A Machine Learning Infrastructure for Assetizing and Evolving Decision Data — Decision Trace Ledger × GNN Core

■ Introduction

Until now, AI has evolved as a system that handles signals, such as:

  • Predicting
  • Classifying
  • Generating

However, in real-world operations, what truly matters is not:

👉 what was produced,

but rather:

👉 what was decided

And even more importantly:

👉 how it was decided

The Decision Trace Model (DTM) externalizes the structure of decision-making and provides a framework to:

  • Record
  • Execute
  • Improve

decisions as:

Event → Signal → Decision → Boundary → Human → Log

At this point, a critical shift occurs:

👉 Treating decisions as data

The Decision Trace Ledger enables this by:

  • Structuring the flow of decisions
  • Preserving temporal and causal relationships
  • Storing them in a reproducible form

As a result, it generates:

👉 Traceable Decision Data

In other words, the Ledger:

  • Records decision information
  • Reconstructs decision processes
  • Makes decision histories verifiable

Thus, it becomes:

👉 An infrastructure that turns decision-making itself into an asset

But this raises a fundamental question:

👉 Can this asset be learned?

By combining this with Graph Neural Networks (GNNs), we enter a new phase.

Decision Data accumulated in the Ledger consists of:

  • Event
  • Signal
  • Decision
  • Human
  • Context

These elements are connected through:

  • Causality
  • Temporal order
  • Dependencies

Forming a:

👉 Graph structure

In other words:

👉 The Ledger is inherently graph data

And GNNs are:

👉 Models that learn patterns and relationships within graph structures

This enables:

👉 Decision-making itself to become a learning target

And this is not just analysis.

👉 It is a mechanism to further increase the value of assetized Decision Data.

■ What GNN Enables

By applying GNNs, decision-making—previously only recorded—becomes:

👉 Learnable, reusable, and continuously evolving

Below are representative use cases:

1. Discovery of Decision Patterns

By clustering similar decision flows, we can extract:

  • Successful patterns
  • Failure patterns

as structured knowledge.

This makes it possible to visualize what was previously tacit:

👉 “decision habits” and “field expertise”

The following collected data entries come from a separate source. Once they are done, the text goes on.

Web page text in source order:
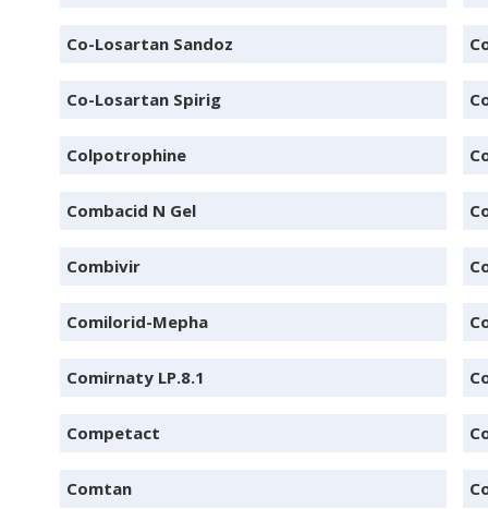
Co-Losartan Sandoz
Co-Losartan Spirig
Colpotrophine
Combacid N Gel
Combivir
Comilorid-Mepha
Comirnaty LP.8.1
Competact
Comtan
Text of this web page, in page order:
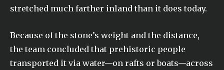
stretched much farther inland than it does today.
Because of the stone’s weight and the distance,
the team concluded that prehistoric people
transported it via water—on rafts or boats—across
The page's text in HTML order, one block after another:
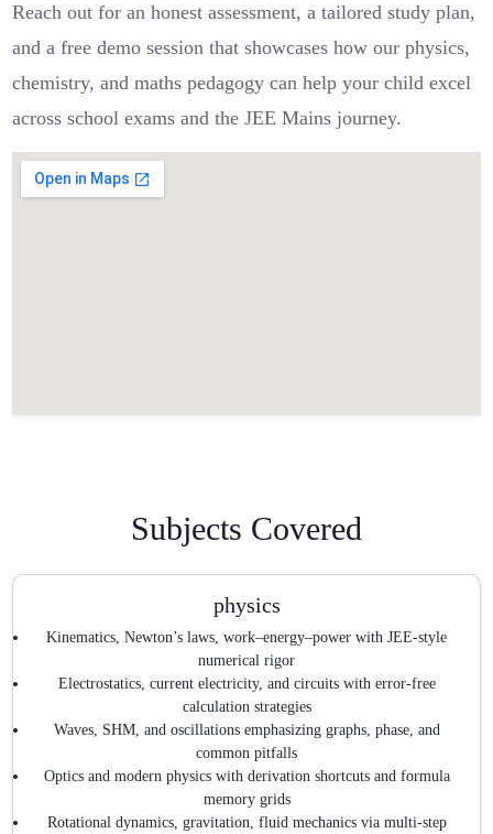
Reach out for an honest assessment, a tailored study plan,
and a free demo session that showcases how our physics,
chemistry, and maths pedagogy can help your child excel
across school exams and the JEE Mains journey.
Subjects Covered
physics
Kinematics, Newton’s laws, work–energy–power with JEE-style
numerical rigor
Electrostatics, current electricity, and circuits with error-free
calculation strategies
Waves, SHM, and oscillations emphasizing graphs, phase, and
common pitfalls
Optics and modern physics with derivation shortcuts and formula
memory grids
Rotational dynamics, gravitation, fluid mechanics via multi-step
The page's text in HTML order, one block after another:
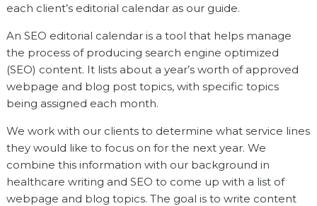
each client’s editorial calendar as our guide.
An SEO editorial calendar is a tool that helps manage
the process of producing search engine optimized
(SEO) content. It lists about a year’s worth of approved
webpage and blog post topics, with specific topics
being assigned each month.
We work with our clients to determine what service lines
they would like to focus on for the next year. We
combine this information with our background in
healthcare writing and SEO to come up with a list of
webpage and blog topics. The goal is to write content
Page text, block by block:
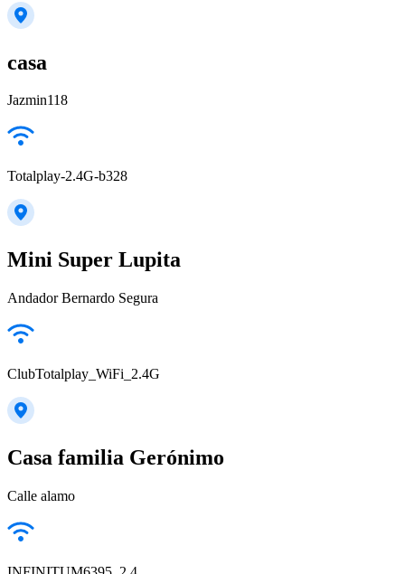
casa
Jazmin118
Totalplay-2.4G-b328
Mini Super Lupita
Andador Bernardo Segura
ClubTotalplay_WiFi_2.4G
Casa familia Gerónimo
Calle alamo
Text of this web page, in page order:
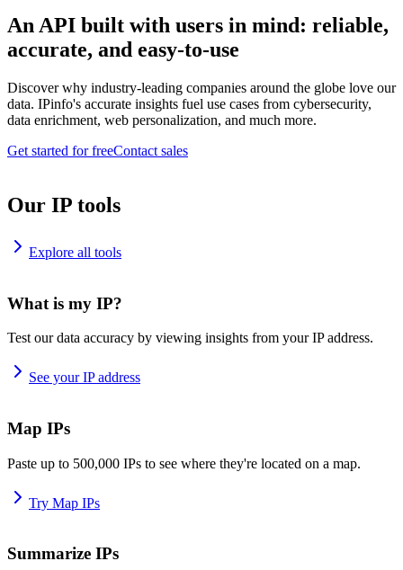
An API built with users in mind: reliable,
accurate, and easy-to-use
Discover why industry-leading companies around the globe love our
data. IPinfo's accurate insights fuel use cases from cybersecurity,
data enrichment, web personalization, and much more.
Get started for freeContact sales
Our IP tools
Explore all tools
What is my IP?
Test our data accuracy by viewing insights from your IP address.
See your IP address
Map IPs
Paste up to 500,000 IPs to see where they're located on a map.
Try Map IPs
Summarize IPs

2. Learning Good vs. Bad Decisions

By linking decisions to KPIs (sales, satisfaction, incident rates, etc.), we can learn:

  • Which decision structures lead to success
  • Which decisions cause problems

The evaluation target shifts from:

👉 Results → Decision structures

3. Next Decision Recommendation

From the current state (Event / Signal), we can:

👉 Predict the next optimal decision

This is not just generative AI,

👉 but practical decision support grounded in real operations

4. Decision Anomaly Detection

By detecting deviations from normal decision flows, we can identify:

  • Fraud
  • Early signs of incidents
  • Operational deviations

5. Discovery of Causal Relationships

By learning relationships between decisions and outcomes:

  • Which decisions contribute to success
  • Which decisions introduce risk

can be inferred.

6. Multi-Agent Optimization

DTM involves multiple agents:

  • Signal Agent
  • Decision Agent
  • Boundary Agent
  • Human Agent

GNN enables:

👉 Structural analysis of each agent’s influence

7. Decision Importance Analysis

Using graph centrality:

  • Identify critical decisions affecting the entire system
  • Detect bottlenecks

8. Counterfactual Simulation

With GNN:

👉 Counterfactual analysis becomes possible

Examples:

  • What if the order quantity had been different?
  • What if escalation had not occurred?

This strongly integrates with Decision Trace Studio.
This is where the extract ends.